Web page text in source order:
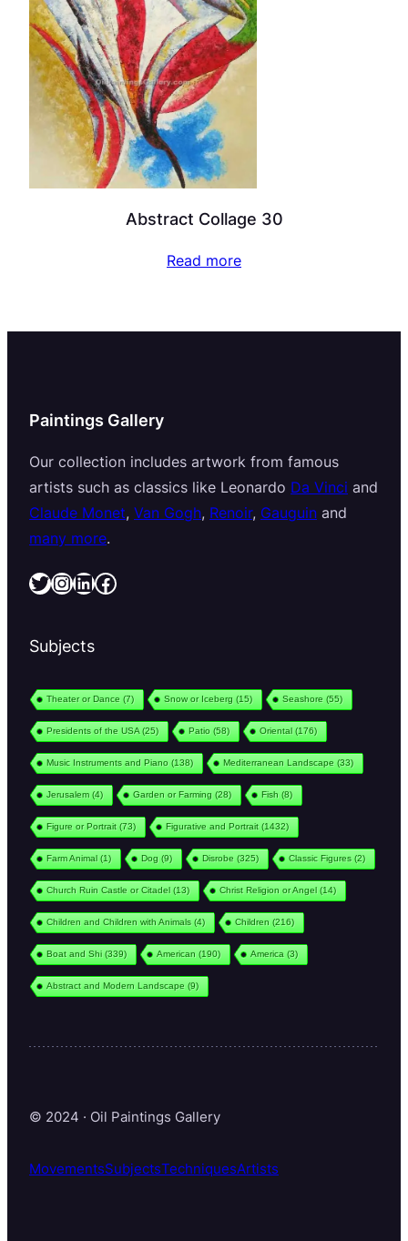
Abstract Collage 30
Read more
Paintings Gallery
Our collection includes artwork from famous
artists such as classics like Leonardo Da Vinci and
Claude Monet, Van Gogh, Renoir, Gauguin and
many more.
Twitter InstagramLinkedIn Facebook
Subjects
Theater or Dance (7) Snow or Iceberg (15) Seashore (55)
Presidents of the USA(25) Patio (58) Oriental(176)
Music Instruments and Piano (138) Mediterranean Landscape (33)
Jerusalem(4) Garden or Farming (28) Fish (8)
Figure or Portrait(73) Figurative and Portrait(1432)
Farm Animal(1) Dog (9) Disrobe (325) Classic Figures (2)
Church Ruin Castle or Citadel(13) Christ Religion or Angel(14)
Children and Children with Animals (4) Children (216)
Boat and Shi(339) American (190) America (3)
Abstract and Modern Landscape (9)
© 2024 · Oil Paintings Gallery
MovementsSubjectsTechniquesArtists

┄┄┄┄┄┄┄┄┄┄

• [PROBLEM DETAILS]: Please give only the number of lines in the listing that hold the word "Paintings".

• [ANSWER]: 2